■ Work request
An exact transcript is needed of the material below, beginning at the line that contains "An overlying theme" and continuing through its last line; nothing else should appear.

■ Source material
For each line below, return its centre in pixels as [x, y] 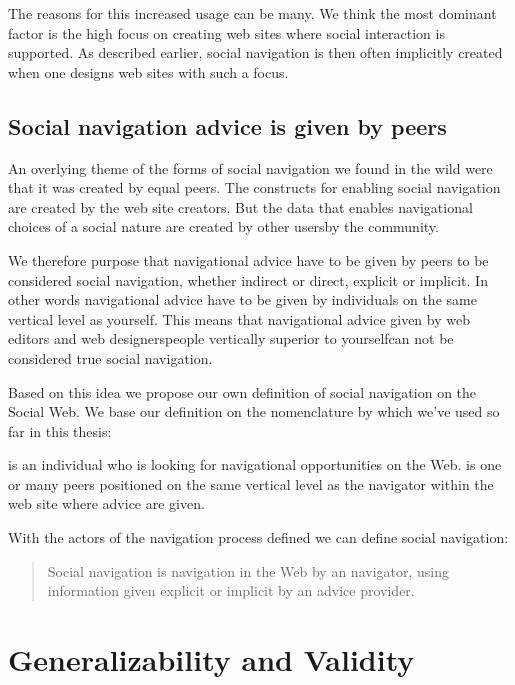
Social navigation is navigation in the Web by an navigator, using [248, 570]
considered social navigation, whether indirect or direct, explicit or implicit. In [248, 279]
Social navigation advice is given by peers [227, 125]
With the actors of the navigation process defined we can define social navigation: [258, 537]
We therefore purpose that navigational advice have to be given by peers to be [248, 259]
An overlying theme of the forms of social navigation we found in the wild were [250, 167]
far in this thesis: [60, 430]
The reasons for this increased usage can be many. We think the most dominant [252, 13]

■ Task output
An overlying theme of the forms of social navigation we found in the wild were [250, 167]
far in this thesis: [60, 430]
The reasons for this increased usage can be many. We think the most dominant [252, 13]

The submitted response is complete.